"Yo te contaré cada día un cuento, y tu me regalarás tu mirada"

sábado, 4 de febrero de 2012

El día en que no acudió el destino.


-         Mama ¿dónde está el balón?, dijo Juan con una voz de un niño de no más de cinco años.
-         En el cesto. Le contestó su madre, con una voz diferente, pero cargada de ternura.

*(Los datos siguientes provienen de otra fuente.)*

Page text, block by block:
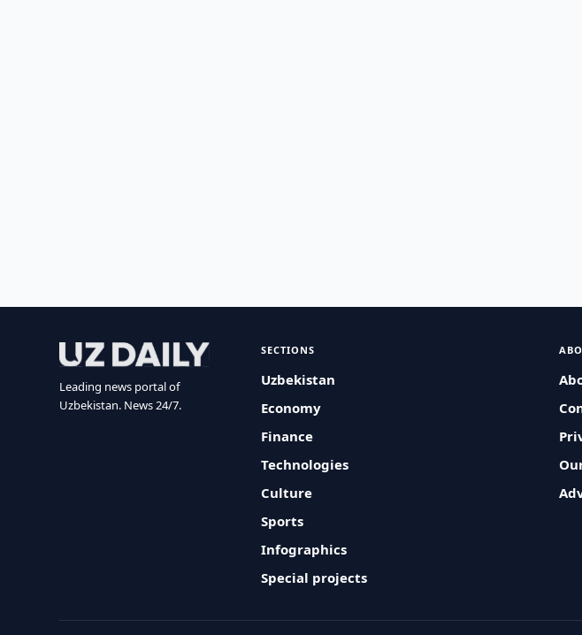
Leading news portal of
Uzbekistan. News 24/7.
SECTIONS
Uzbekistan
Economy
Finance
Technologies
Culture
Sports
Infographics
Special projects
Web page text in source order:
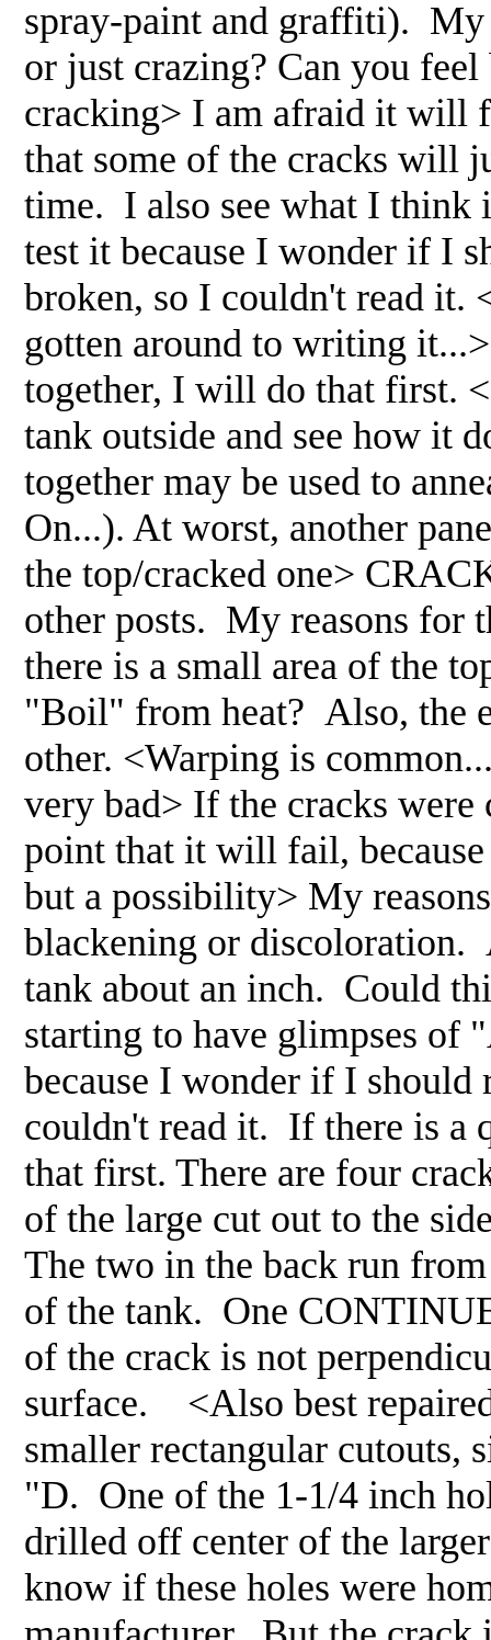
spray-paint and graffiti). My
or just crazing? Can you
cracking> I am afraid it will
that some of the cracks will
time. I also see what I think
test it because I wonder if I
broken, so I couldn't read it.
gotten around to writing
together, I will do that first.
tank outside and see how it
together may be used to
On...). At worst, another
the top/cracked one>
other posts. My reasons for
there is a small area of the
"Boil" from heat? Also, the
other. <Warping is
very bad> If the cracks were
point that it will fail,
but a possibility> My
blackening or discoloration.
tank about an inch. Could
starting to have glimpses of
because I wonder if I
couldn't read it. If there is a
that first. There are four
of the large cut out to the
The two in the back run
of the tank. One
of the crack is not
surface. <Also best
smaller rectangular cutouts,
"D. One of the 1-1/4 inch
drilled off center of the
know if these holes were
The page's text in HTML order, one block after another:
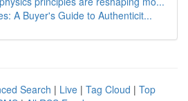
A Buyer's Guide to Authenticit...
Search | Live | Tag Cloud | Top
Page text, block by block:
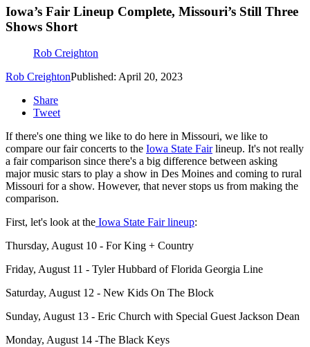
Iowa’s Fair Lineup Complete, Missouri’s Still Three
Shows Short
Rob Creighton
Rob CreightonPublished: April 20, 2023
Share
Tweet
If there's one thing we like to do here in Missouri, we like to
compare our fair concerts to the Iowa State Fairlineup. It's not really
a fair comparison since there's a big difference between asking
major music stars to play a show in Des Moines and coming to rural
Missouri for a show. However, that never stops us from making the
comparison.
First, let's look at the Iowa State Fair lineup:
Thursday, August 10 - For King + Country
Friday, August 11 - Tyler Hubbard of Florida Georgia Line
Saturday, August 12 - New Kids On The Block
Sunday, August 13 - Eric Church with Special Guest Jackson Dean
Monday, August 14 -The Black Keys
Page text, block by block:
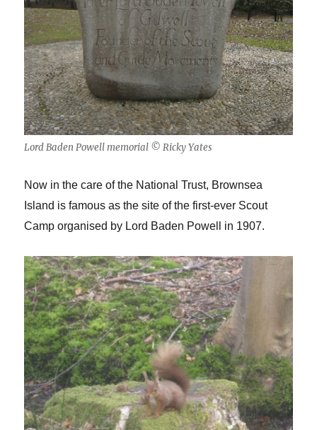
Lord Baden Powell memorial © Ricky Yates
Now in the care of the National Trust, Brownsea
Island is famous as the site of the first-ever Scout
Camp organised by Lord Baden Powell in 1907.
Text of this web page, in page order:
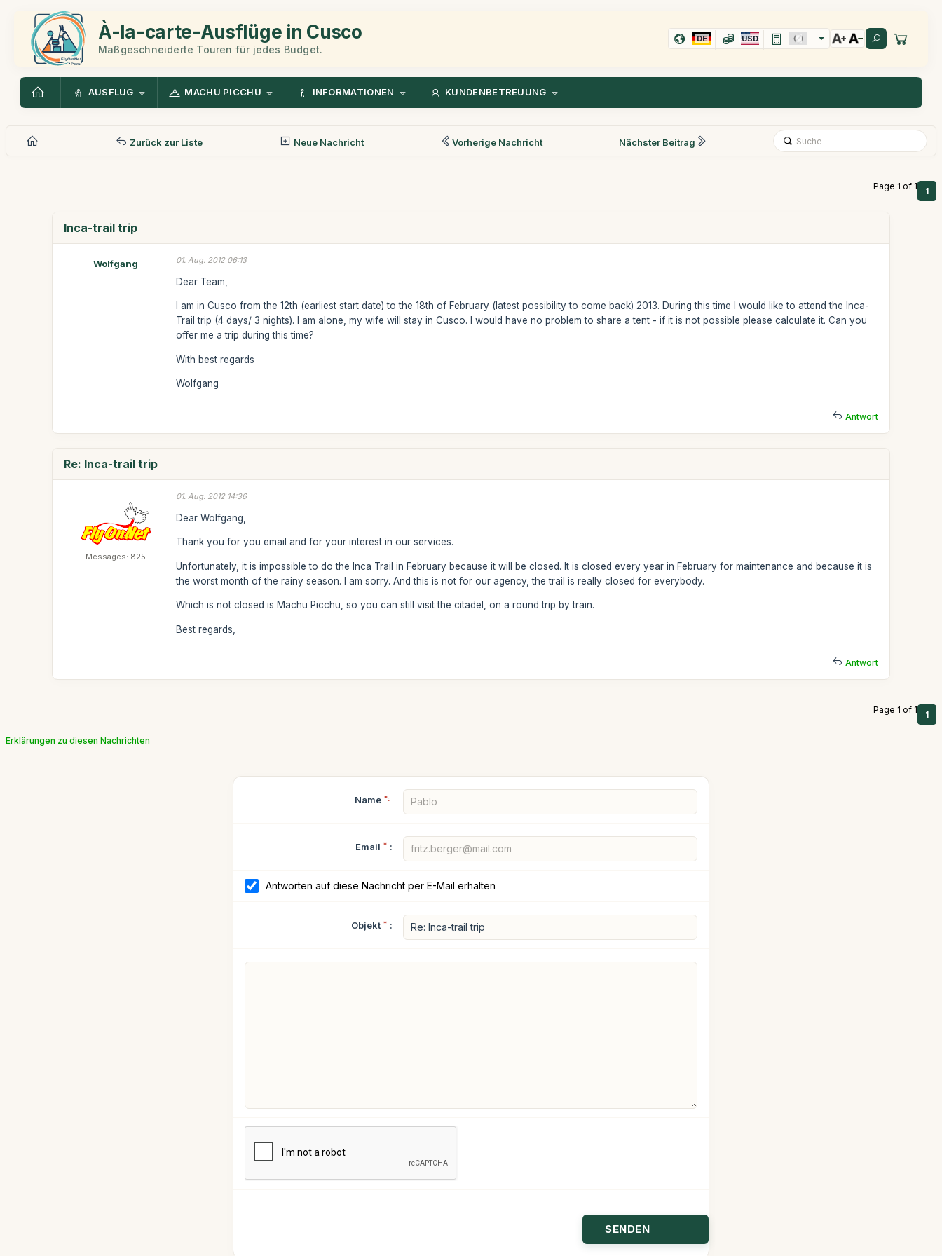
À-la-carte-Ausflüge in Cusco
Maßgeschneiderte Touren für jedes Budget.
DE USD
AUSFLUG MACHU PICCHU INFORMATIONEN KUNDENBETREUUNG
Zurück zur Liste Neue Nachricht Vorherige Nachricht Nächster Beitrag
Page 1 of 1 1
Inca-trail trip
Wolfgang 01. Aug. 2012 06:13
Dear Team,
I am in Cusco from the 12th (earliest start date) to the 18th of February (latest possibility to come back) 2013. During this time I would like to attend the Inca-
Trail trip (4 days/ 3 nights). I am alone, my wife will stay in Cusco. I would have no problem to share a tent - if it is not possible please calculate it. Can you
offer me a trip during this time?
With best regards
Wolfgang
Antwort
Re: Inca-trail trip
Messages: 825
01. Aug. 2012 14:36
Dear Wolfgang,
Thank you for you email and for your interest in our services.
Unfortunately, it is impossible to do the Inca Trail in February because it will be closed. It is closed every year in February for maintenance and because it is
the worst month of the rainy season. I am sorry. And this is not for our agency, the trail is really closed for everybody.
Which is not closed is Machu Picchu, so you can still visit the citadel, on a round trip by train.
Best regards,
Antwort
Page 1 of 1 1
Erklärungen zu diesen Nachrichten
Name *:
Email * :
Antworten auf diese Nachricht per E-Mail erhalten
Objekt * :
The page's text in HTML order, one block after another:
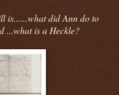
is......what did Ann do to
...what is a Heckle?
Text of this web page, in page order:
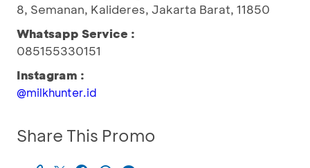
8, Semanan, Kalideres, Jakarta Barat, 11850
Whatsapp Service :
085155330151
Instagram :
@milkhunter.id
Share This Promo
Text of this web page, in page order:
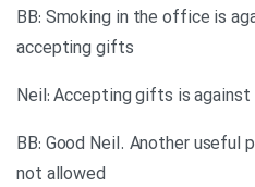
BB: Smoking in the office is
accepting gifts
Neil: Accepting gifts is against
BB: Good Neil. Another useful
not allowed
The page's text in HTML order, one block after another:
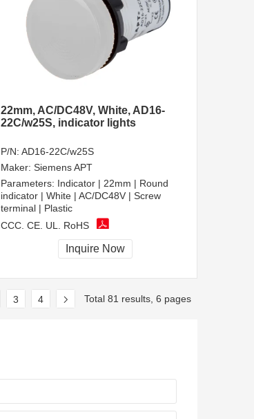
22mm, AC/DC48V, White, AD16-
22C/w25S, indicator lights
P/N: AD16-22C/w25S
Maker: Siemens APT
Parameters: Indicator | 22mm | Round
indicator | White | AC/DC48V | Screw
terminal | Plastic
CCC, CE, UL, RoHS
Inquire Now
3 4 Total 81 results, 6 pages
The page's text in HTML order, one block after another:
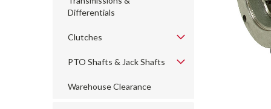
Differentials
Clutches
PTO Shafts & Jack Shafts
Warehouse Clearance
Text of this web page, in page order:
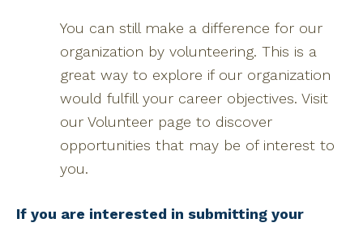
You can still make a difference for our
organization by volunteering. This is a
great way to explore if our organization
would fulfill your career objectives. Visit
our Volunteer page to discover
opportunities that may be of interest to
you.
If you are interested in submitting your
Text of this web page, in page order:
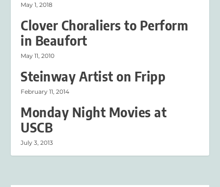
May 1, 2018
Clover Choraliers to Perform
in Beaufort
May 11, 2010
Steinway Artist on Fripp
February 11, 2014
Monday Night Movies at
USCB
July 3, 2013
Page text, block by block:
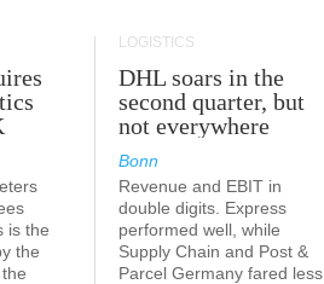
is the
the
LOGISTICS
DHL soars in the
second quarter, but
not everywhere
Bonn
Revenue and EBIT in
double digits. Express
performed well, while
Supply Chain and Post &
Parcel Germany fared less
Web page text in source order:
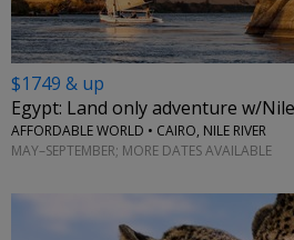
$1749 & up
Egypt: Land only adventure w/
AFFORDABLE WORLD • CAIRO, NILE RIVER
MAY–SEPTEMBER; MORE DATES AVAILABLE
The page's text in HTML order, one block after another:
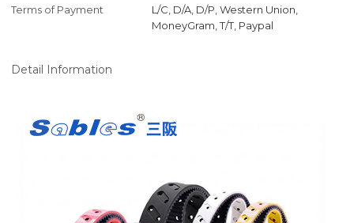
Terms of Payment
L/C, D/A, D/P, Western Union,
MoneyGram, T/T, Paypal
Detail Information

Puede que aquello fuese una premonición. Ya se que es un juego fácil unir la palabra “balón” y la palabra “cesto”; pero a veces las cosas son así de fáciles. Puede que también ayudase las estatura de sus padres, una madre demasiado alta para aquellos años sesenta, y un padre que a menudo se agachaba para pasar por las puertas; pero lo cierto es que Juan, con apenas cinco años, tuvo como una visión y tomó una decisión firme “seré jugador de baloncesto”. Y así empezó su periplo.
Primero le hizo poner una canasta a su padre en el corral de la casa, clavada en la pared lateral del garaje, y pinto una raya al lado. Medía su altura cada mes e iba subiendo la canasta. A los nueve años la pared ya mostraba la altura de un niño de catorce, y al lado de cada raya unos agujeros que daban fe de los movimientos de la canasta; pero en su colegio se jugaba al futbol.
Juan podría haberse negado pero le encantaba el deporte. Buen delantero centro, buen rematador de cabeza. De alevines a infantil, y con una clara proyección para los juveniles con posibilidades de que algún equipo de la provincia viniese a buscarlo.
Y cada tarde, al menos, una hora de canastas. Gancho con la derecha, mate a dos manos, salto imposible y con cuidado de no darse en la rama del árbol. Tendré que hablar con papa para que la corte, pero se estima tanto su limonero.
A los trece años recién cumplidos ya cogía la pelota de baloncesto con una sola mano. La pasaba entre las piernas, la hacía rodar en cualquiera de los dedos de las dos manos. Era capaz de encestar limpiamente desde más de ocho metros con una efectividad del noventa por cien, y “pichichi” en la liga infantil de futbol con más de seis goles de diferencia con el segundo.
Pero él cada vez que saltaba para rematar un balón de cabeza cerraba los ojos y se veía volando hacia la canasta, por encima de un enjambre de brazos incapaces de detenerlo. Cuando escucha los gritos de alegría por el gol, y todavía con los ojos cerrados, se imaginaba agarrado al aro, con ambas manos, y las piernas abiertas, mientras el balón caía por dentro de la cesta y subían dos nuevos tantos al marcador.
“El delantero más alto de la historia del nuestro equipo” titulo un artículo un famoso periodista de la capital. Y así era, dos metros seis centímetros, y seguro que podría haber medido más si hubiese llevado un entrenamiento específico para el baloncesto; pero los entrenamientos de futbol para aumentar su rapidez y su potencia de piernas seguramente le robaron un par de centímetros.
Seis años como delantero centro, unos ingresos que le permitirían vivir más que holgadamente el resto de su vida y enviar a colegios caros a sus hijos y, sin embargo, cada mañana, al llegar al entrenamiento sus ojos estaban rojos. Luis, el último entrenador que tuvo nunca se atrevió a decirle nada pero siempre sospecho algo relacionado con las drogas, aunque le extrañaba que no se notara en su rendimiento. Acabó su carrera como profesional del futbol el mismo año que en su pueblo se creaba el primer equipo de baloncesto. Escuchó la noticia en la radio mientras metía un mate en la canasta que había puesto en la pared del garaje de su chalet, a las afueras de la capital. Estuvo a punto de fallarlo.


Para "Promesas de Antioquía", aunque no lo parezca aquí tienes un cuento de baloncesto.